Inputs. climdex.pcic builds a climdexInput object from your daily temperature and precipitation series and then runs index functions against that object. climatekit takes the daily numeric vectors and a Date vector directly. There is no preliminary input object.

# climdex.pcic
ci <- climdexInput.raw(
  tmax, tmin, precip, tmax.dates, tmin.dates, prec.dates,
  base.range = c(1961, 1990)
)
fd <- climdex.fd(ci)

# climatekit
fd <- ck_frost_days(tmin, dates)

Outputs. climdex.pcic returns a numeric vector indexed by year (or month). climatekit returns a tidy data frame with period, value, index, and unit columns:

ck_frost_days(tmin, dates)
#> # period       value index        unit
#> # 2020-01-01      72 frost_days   days
#> # 2021-01-01      68 frost_days   days
#> # ...

The tidy shape composes directly with rbind(), ggplot2, and downstream tabulation. No reshaping needed.

Reference period. The percentile-based indices (ck_tx10p(), ck_tn10p(), ck_tx90p(), ck_tn90p(), ck_r95p(), ck_r99p(), ck_wsdi(), ck_csdi(), ck_hwn() and family) use ref_start = 1961L, ref_end = 1990L by default. Pass other values to override:

ck_tx90p(tmax, dates, ref_start = 1981L, ref_end = 2010L)

In-base bootstrap. climdex.pcic implements the Zhang et al. (2005) in-base bootstrap to remove the self-inclusion bias for years inside the reference period. climatekit does not implement the bootstrap in v0.2.0. Years inside the reference period therefore show a small bias (this is documented in each function’s roxygen). For climate-change attribution work, restrict interpretation to years outside the reference window, or apply the bootstrap externally. Future versions may add it.
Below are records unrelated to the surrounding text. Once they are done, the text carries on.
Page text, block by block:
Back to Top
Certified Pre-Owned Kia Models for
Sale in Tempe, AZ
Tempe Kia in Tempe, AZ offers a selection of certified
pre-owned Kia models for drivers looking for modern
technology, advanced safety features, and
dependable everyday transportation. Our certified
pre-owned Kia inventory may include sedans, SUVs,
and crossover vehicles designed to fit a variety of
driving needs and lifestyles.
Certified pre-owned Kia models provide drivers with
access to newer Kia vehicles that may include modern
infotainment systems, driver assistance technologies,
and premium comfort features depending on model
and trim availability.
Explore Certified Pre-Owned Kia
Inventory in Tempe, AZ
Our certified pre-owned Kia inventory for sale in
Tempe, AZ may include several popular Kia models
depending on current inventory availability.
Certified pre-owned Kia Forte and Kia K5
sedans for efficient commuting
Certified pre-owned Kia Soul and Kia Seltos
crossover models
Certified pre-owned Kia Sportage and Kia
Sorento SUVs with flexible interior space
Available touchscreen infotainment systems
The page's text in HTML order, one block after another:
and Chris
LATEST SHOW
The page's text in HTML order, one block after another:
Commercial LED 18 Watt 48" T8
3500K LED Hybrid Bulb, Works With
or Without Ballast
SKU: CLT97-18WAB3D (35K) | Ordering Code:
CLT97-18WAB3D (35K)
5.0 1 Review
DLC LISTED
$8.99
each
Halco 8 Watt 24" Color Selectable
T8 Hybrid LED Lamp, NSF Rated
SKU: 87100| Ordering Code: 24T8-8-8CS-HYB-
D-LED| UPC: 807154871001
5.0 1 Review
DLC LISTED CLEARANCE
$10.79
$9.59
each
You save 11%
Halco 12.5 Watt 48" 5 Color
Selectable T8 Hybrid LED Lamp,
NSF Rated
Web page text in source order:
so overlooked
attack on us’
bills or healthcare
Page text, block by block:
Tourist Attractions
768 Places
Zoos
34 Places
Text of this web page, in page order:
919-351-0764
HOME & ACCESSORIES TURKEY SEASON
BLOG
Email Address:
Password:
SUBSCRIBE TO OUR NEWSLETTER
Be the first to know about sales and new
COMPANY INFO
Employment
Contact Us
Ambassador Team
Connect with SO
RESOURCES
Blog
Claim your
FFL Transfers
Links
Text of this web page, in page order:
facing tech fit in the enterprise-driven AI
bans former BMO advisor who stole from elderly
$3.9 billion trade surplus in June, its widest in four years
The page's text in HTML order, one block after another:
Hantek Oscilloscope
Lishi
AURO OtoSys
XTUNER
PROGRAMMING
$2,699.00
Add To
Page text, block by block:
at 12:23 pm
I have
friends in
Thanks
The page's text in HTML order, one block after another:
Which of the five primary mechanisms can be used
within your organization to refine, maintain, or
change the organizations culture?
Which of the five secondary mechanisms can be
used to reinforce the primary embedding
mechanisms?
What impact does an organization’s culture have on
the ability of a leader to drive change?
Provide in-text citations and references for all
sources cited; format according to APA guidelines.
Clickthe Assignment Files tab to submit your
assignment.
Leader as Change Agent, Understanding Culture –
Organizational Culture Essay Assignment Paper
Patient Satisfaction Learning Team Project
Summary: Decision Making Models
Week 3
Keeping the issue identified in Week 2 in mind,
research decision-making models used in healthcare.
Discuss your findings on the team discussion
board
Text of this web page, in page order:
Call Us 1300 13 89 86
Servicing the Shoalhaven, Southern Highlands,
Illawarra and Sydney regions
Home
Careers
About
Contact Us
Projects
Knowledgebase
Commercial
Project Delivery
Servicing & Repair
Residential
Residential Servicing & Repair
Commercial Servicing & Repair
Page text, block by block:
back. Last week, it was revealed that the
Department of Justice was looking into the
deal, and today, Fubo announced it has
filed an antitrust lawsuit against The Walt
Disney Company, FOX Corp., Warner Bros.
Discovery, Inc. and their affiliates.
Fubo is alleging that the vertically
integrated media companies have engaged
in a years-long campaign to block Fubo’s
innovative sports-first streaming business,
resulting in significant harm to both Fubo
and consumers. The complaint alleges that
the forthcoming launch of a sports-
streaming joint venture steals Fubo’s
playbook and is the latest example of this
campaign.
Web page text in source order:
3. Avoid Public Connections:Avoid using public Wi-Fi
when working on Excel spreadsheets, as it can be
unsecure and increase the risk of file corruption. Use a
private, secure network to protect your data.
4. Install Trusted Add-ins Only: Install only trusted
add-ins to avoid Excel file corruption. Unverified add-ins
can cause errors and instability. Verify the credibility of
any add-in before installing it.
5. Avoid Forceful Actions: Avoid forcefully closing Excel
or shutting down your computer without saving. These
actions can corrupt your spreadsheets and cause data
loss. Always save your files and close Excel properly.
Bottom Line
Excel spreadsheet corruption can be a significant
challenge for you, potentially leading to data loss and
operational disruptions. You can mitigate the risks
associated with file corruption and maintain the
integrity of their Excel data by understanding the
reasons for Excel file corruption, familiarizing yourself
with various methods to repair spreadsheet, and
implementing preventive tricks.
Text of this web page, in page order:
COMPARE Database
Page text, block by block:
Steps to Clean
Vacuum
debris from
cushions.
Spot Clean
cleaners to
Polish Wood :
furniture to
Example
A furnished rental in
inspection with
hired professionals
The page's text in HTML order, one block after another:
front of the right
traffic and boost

Calendar-day window. Both packages use a 5-day window centred on each day of year for percentile estimation, pooled across the reference period.

Spell-counting conventions. Both packages use 6 days minimum for WSDI / CSDI. climatekit’s ET-SCI heatwave family uses 3 days minimum (min_spell = 3L), matching ET-SCI / climpact.

Sanity-check workflow

When migrating a real station record, sanity-check the new outputs against your previous climdex.pcic runs at the annual scale:

# Old climdex.pcic outputs
old_fd <- climdex.fd(ci)
old_txx <- climdex.txx(ci)

# New climatekit outputs
new_fd  <- ck_frost_days(tmin, dates)
new_txx <- ck_txx(tmax, dates)

# Compare; expect agreement up to NA-handling and base-period self-inclusion
all.equal(old_fd, new_fd$value)
all.equal(old_txx, new_txx$value)

Most ETCCDI indices are NA-handling-tolerant by construction. Differences typically come from:

  1. Default missing-day handling. climdex.pcic has more elaborate rules (e.g. min number of valid days per month) that climatekit does not enforce in v0.2.0.
  2. In-base bootstrap. As noted above, percentile indices for years 1961-1990 will differ slightly.
  3. Calendar leap-day handling. Both packages handle DOY 60 (29 February) without special-casing in v0.2.0.

For all other ETCCDI 27 indices, climatekit and climdex.pcic should agree to within numerical noise on the same input.